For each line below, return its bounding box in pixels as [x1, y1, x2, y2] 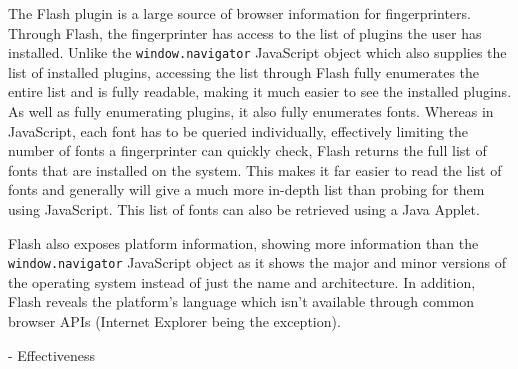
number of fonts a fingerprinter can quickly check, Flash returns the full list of [8, 140, 487, 161]
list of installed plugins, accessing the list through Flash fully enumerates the [8, 61, 480, 82]
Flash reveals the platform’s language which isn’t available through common [8, 291, 475, 312]
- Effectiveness [8, 344, 96, 365]
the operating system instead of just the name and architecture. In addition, [8, 271, 476, 292]
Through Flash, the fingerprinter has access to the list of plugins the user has [8, 22, 482, 43]
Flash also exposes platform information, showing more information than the [8, 232, 479, 253]
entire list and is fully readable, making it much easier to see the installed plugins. [8, 81, 512, 102]
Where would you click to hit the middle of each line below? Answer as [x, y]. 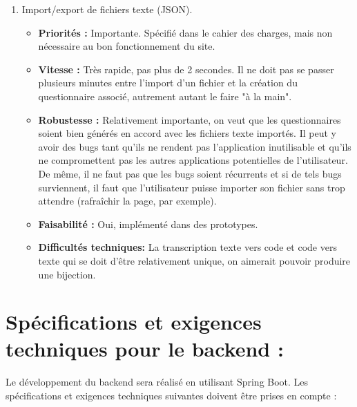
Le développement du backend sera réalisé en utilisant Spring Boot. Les [157, 382]
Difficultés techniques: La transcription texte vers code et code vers [187, 247]
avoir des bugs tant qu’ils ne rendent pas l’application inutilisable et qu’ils [195, 146]
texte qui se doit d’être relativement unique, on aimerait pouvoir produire [194, 260]
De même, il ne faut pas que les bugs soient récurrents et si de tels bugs [190, 173]
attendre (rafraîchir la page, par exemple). [127, 201]
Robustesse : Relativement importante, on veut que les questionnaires [190, 119]
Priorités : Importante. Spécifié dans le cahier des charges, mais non [185, 32]
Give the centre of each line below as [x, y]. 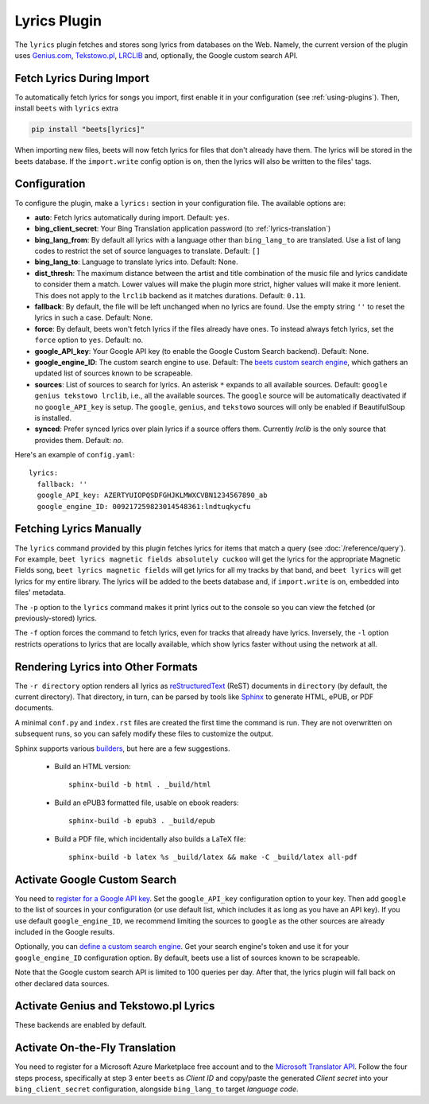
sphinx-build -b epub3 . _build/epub [142, 821]
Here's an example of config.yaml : [75, 455]
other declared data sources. [62, 983]
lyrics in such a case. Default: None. [94, 317]
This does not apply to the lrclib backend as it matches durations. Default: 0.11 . [170, 295]
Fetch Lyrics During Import [82, 78]
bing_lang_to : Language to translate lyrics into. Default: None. [136, 262]
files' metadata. [40, 593]
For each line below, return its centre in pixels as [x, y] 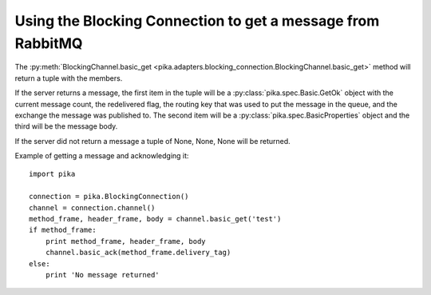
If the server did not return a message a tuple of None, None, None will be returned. [152, 141]
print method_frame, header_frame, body [126, 241]
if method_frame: [63, 230]
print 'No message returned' [102, 275]
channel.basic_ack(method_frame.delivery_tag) [138, 253]
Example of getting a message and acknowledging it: [102, 156]
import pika [52, 174]
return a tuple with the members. [69, 78]
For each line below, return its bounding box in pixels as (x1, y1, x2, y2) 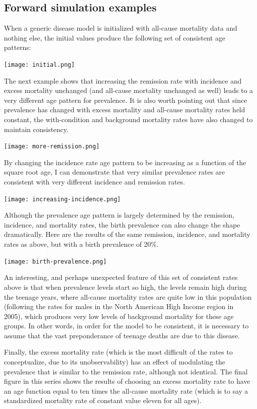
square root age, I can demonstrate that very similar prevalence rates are (4, 167, 225, 177)
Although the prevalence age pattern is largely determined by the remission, (4, 210, 234, 220)
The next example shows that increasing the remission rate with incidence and (4, 75, 242, 86)
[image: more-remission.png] (4, 143, 100, 150)
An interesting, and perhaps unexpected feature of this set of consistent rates (4, 272, 238, 282)
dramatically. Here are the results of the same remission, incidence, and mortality (4, 229, 251, 239)
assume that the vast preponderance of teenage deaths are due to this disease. (4, 330, 240, 340)
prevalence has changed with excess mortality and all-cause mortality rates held (4, 104, 245, 115)
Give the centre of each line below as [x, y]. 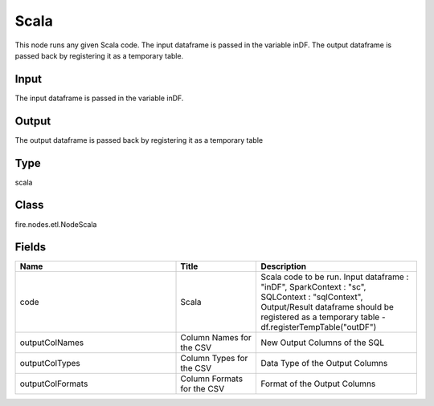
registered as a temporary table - [323, 317]
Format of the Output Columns [318, 384]
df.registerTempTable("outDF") [319, 327]
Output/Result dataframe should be [327, 307]
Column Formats [212, 379]
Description [284, 266]
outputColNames [52, 343]
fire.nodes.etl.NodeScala [56, 224]
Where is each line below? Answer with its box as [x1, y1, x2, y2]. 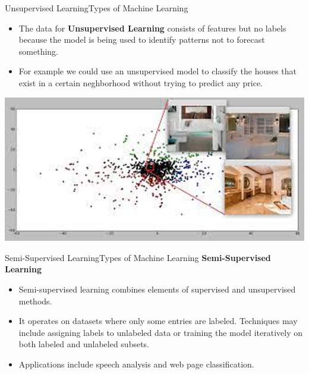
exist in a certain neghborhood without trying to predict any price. [18, 76, 263, 89]
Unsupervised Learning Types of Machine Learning [5, 2, 188, 14]
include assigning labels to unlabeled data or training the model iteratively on [18, 326, 302, 338]
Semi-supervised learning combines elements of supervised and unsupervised [18, 282, 296, 295]
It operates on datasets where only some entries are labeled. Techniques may [18, 315, 298, 327]
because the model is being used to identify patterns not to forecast [18, 33, 265, 46]
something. [18, 45, 58, 57]
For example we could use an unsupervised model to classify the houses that [18, 65, 297, 77]
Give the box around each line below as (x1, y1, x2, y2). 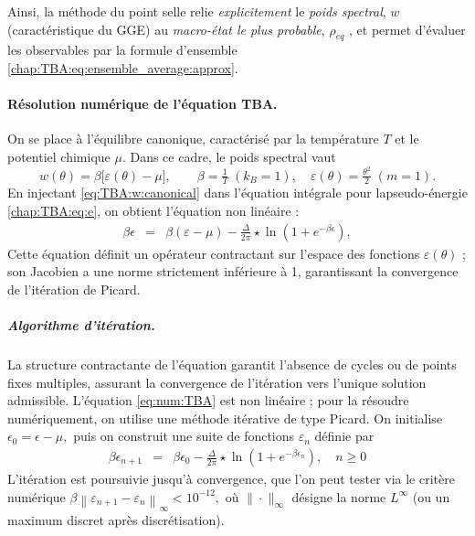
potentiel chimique (7, 146, 111, 166)
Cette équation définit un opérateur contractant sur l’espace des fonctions (7, 243, 420, 263)
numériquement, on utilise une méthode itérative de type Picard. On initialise (7, 408, 443, 427)
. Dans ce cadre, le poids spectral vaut (121, 146, 336, 166)
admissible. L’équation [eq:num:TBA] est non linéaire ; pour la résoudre (7, 391, 409, 410)
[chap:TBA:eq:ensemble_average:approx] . (7, 58, 238, 77)
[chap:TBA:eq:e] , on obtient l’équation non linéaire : (7, 201, 300, 220)
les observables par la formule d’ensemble (7, 40, 237, 59)
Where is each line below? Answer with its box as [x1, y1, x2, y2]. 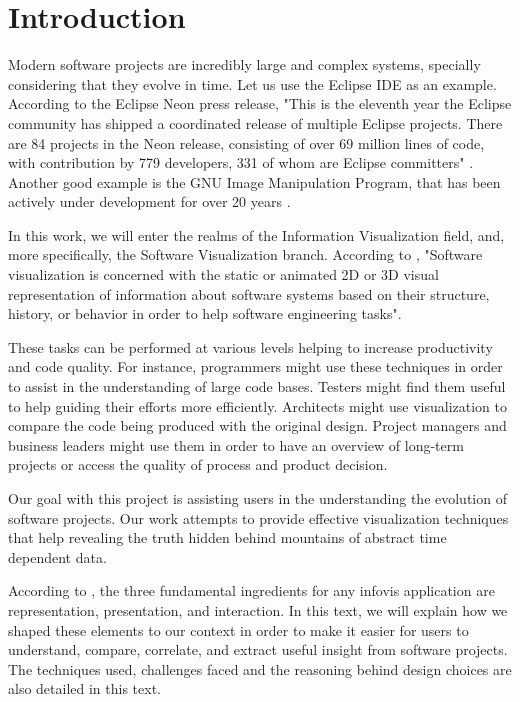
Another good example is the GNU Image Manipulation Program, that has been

****************

- [Exercise goal]: All pictures are to be skipped. Output, word for word, the lines in the data above starting at the line containing "texte qui se" and ending at the line containing "This does not".

- [Your solution]:
texte qui se doit d’être relativement unique, on aimerait pouvoir produire [194, 260]
De même, il ne faut pas que les bugs soient récurrents et si de tels bugs [190, 173]
attendre (rafraîchir la page, par exemple). [127, 201]
Robustesse : Relativement importante, on veut que les questionnaires [190, 119]
Priorités : Importante. Spécifié dans le cahier des charges, mais non [185, 32]
Give the centre of each line below as [x, y]. 
sphinx-build -b epub3 . _build/epub [142, 821]
Here's an example of config.yaml : [75, 455]
other declared data sources. [62, 983]
lyrics in such a case. Default: None. [94, 317]
This does not apply to the lrclib backend as it matches durations. Default: 0.11 . [170, 295]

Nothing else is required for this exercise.